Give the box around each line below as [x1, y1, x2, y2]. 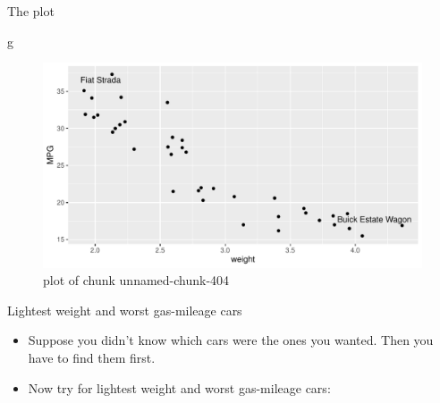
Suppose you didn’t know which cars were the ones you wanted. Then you [28, 331, 434, 349]
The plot [7, 2, 55, 20]
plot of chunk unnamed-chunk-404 [43, 271, 230, 290]
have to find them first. [28, 348, 156, 366]
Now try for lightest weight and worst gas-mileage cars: [28, 378, 331, 397]
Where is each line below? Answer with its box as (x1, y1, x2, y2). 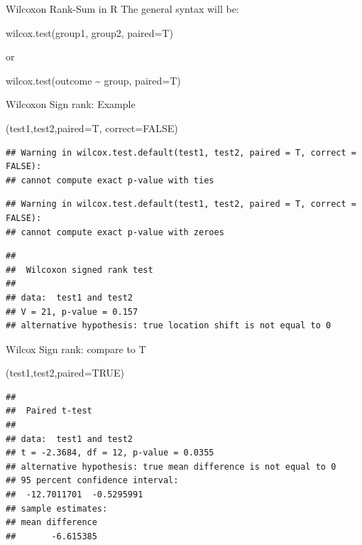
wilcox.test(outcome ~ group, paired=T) (6, 72, 181, 87)
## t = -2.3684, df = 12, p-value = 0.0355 (6, 448, 214, 458)
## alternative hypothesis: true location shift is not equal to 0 (6, 320, 331, 331)
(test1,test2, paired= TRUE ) (6, 365, 125, 380)
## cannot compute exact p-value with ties (6, 175, 214, 185)
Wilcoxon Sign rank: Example (6, 97, 136, 112)
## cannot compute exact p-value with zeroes (6, 227, 224, 237)
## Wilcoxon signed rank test (6, 264, 153, 275)
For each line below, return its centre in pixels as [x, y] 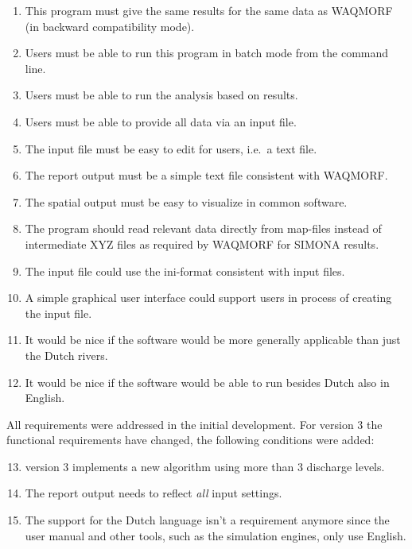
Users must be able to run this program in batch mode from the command [207, 53]
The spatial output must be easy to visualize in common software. [186, 201]
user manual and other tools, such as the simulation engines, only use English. [216, 535]
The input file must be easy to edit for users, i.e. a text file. [171, 148]
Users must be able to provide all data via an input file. [161, 121]
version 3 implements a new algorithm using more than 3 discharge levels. [205, 466]
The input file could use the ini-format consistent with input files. [185, 271]
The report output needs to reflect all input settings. [154, 493]
###
* [EXERCISE DETAILS]: Output the data above without changes, apart from leaving out the pictures.

* [REPLY]:
Give the box around each line below as [x1, y1, x2, y2]. 
Suppose you didn’t know which cars were the ones you wanted. Then you [28, 331, 434, 349]
The plot [7, 2, 55, 20]
plot of chunk unnamed-chunk-404 [43, 271, 230, 290]
have to find them first. [28, 348, 156, 366]
Now try for lightest weight and worst gas-mileage cars: [28, 378, 331, 397]
Where is each line below? Answer with its box as (x1, y1, x2, y2). 
wilcox.test(outcome ~ group, paired=T) (6, 72, 181, 87)
## t = -2.3684, df = 12, p-value = 0.0355 (6, 448, 214, 458)
## alternative hypothesis: true location shift is not equal to 0 (6, 320, 331, 331)
(test1,test2, paired= TRUE ) (6, 365, 125, 380)
## cannot compute exact p-value with ties (6, 175, 214, 185)
Wilcoxon Sign rank: Example (6, 97, 136, 112)
## cannot compute exact p-value with zeroes (6, 227, 224, 237)
## Wilcoxon signed rank test (6, 264, 153, 275)
For each line below, return its centre in pixels as [x, y] 
Users must be able to run this program in batch mode from the command [207, 53]
The spatial output must be easy to visualize in common software. [186, 201]
user manual and other tools, such as the simulation engines, only use English. [216, 535]
The input file must be easy to edit for users, i.e. a text file. [171, 148]
Users must be able to provide all data via an input file. [161, 121]
version 3 implements a new algorithm using more than 3 discharge levels. [205, 466]
The input file could use the ini-format consistent with input files. [185, 271]
The report output needs to reflect all input settings. [154, 493]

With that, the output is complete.